◆ Requirement: Using the data below, gather each line that includes the word "folder".

*** Opening of Data shown ***

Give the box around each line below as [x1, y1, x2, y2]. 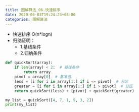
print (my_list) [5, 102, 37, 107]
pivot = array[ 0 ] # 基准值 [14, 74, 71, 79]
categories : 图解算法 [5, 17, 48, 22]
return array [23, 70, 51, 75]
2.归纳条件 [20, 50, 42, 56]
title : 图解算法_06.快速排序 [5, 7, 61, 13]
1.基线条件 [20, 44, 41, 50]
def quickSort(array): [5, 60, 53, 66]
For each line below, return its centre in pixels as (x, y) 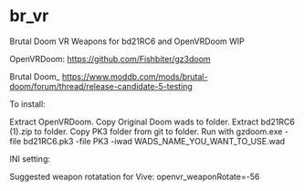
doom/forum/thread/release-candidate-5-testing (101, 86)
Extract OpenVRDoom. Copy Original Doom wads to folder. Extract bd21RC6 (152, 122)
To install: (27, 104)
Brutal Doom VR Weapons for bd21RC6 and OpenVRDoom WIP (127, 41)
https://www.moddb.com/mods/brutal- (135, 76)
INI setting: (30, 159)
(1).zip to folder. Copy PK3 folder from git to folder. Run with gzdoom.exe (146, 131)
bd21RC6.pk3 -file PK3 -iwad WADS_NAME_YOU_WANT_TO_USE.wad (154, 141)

*** Close of Data shown ***
*** Opening of Data shown ***

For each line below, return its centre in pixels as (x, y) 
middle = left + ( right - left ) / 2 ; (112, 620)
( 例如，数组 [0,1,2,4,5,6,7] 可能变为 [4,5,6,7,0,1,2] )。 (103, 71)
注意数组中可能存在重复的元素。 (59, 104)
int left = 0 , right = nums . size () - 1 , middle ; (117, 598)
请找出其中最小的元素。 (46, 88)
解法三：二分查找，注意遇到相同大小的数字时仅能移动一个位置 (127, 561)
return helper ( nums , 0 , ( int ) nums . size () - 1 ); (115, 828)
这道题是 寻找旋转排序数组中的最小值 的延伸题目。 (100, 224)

*** Close of Data shown ***

◆ Your response:
Extract OpenVRDoom. Copy Original Doom wads to folder. Extract bd21RC6 (152, 122)
(1).zip to folder. Copy PK3 folder from git to folder. Run with gzdoom.exe (146, 131)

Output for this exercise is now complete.